Work request
Go to the line containing "for rapidly generating" below; retype it and all following lines exactly, and leave out the pictures.

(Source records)
--- START ---
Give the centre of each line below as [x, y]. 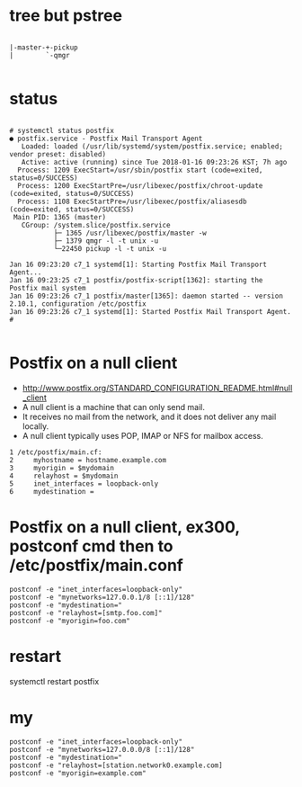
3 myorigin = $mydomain [62, 468]
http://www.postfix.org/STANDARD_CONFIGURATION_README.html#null [157, 388]
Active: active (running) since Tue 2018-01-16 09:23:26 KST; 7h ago [154, 162]
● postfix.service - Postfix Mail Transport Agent [106, 139]
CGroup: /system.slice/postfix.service [96, 225]
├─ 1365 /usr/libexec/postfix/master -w [130, 233]
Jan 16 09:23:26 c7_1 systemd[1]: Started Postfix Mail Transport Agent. [151, 311]
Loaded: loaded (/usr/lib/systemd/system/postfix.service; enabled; [152, 146]
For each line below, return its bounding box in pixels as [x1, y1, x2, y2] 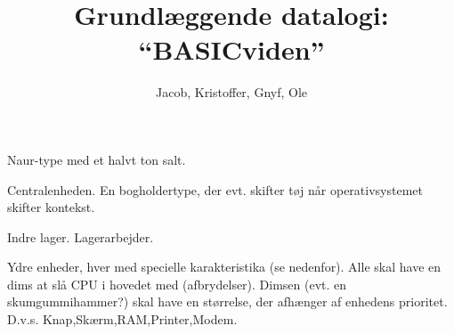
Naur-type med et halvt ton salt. [7, 150, 186, 168]
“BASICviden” [138, 31, 325, 68]
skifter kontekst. [7, 198, 95, 216]
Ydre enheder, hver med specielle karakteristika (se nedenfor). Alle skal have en [7, 257, 442, 276]
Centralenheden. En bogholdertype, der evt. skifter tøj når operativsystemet [7, 180, 423, 199]
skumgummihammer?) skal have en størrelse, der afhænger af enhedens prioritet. [7, 292, 448, 311]
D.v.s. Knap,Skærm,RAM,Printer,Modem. [7, 310, 238, 329]
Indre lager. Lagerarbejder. [7, 227, 154, 246]
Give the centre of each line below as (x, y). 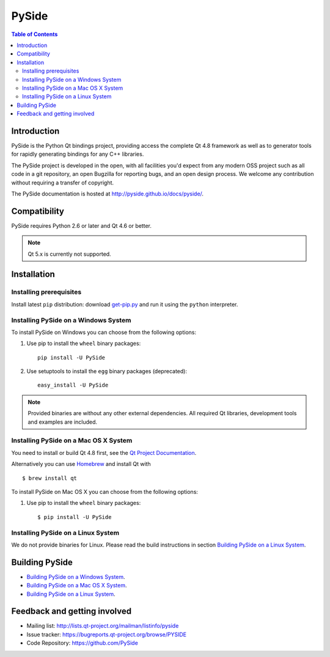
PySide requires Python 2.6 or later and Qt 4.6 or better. (82, 225)
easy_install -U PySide (73, 385)
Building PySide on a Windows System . (76, 576)
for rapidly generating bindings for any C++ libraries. (78, 154)
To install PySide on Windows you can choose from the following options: (104, 332)
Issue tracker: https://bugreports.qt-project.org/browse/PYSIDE (106, 634)
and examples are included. (63, 422)
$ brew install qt (50, 478)
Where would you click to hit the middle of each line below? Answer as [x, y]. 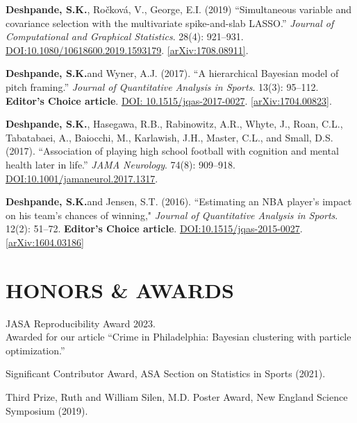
--- END ---
Exercise solution
for rapidly generating bindings for any C++ libraries. (78, 154)
To install PySide on Windows you can choose from the following options: (104, 332)
Issue tracker: https://bugreports.qt-project.org/browse/PYSIDE (106, 634)
and examples are included. (63, 422)
$ brew install qt (50, 478)
Where would you click to hit the middle of each line below? Answer as [x, y]. 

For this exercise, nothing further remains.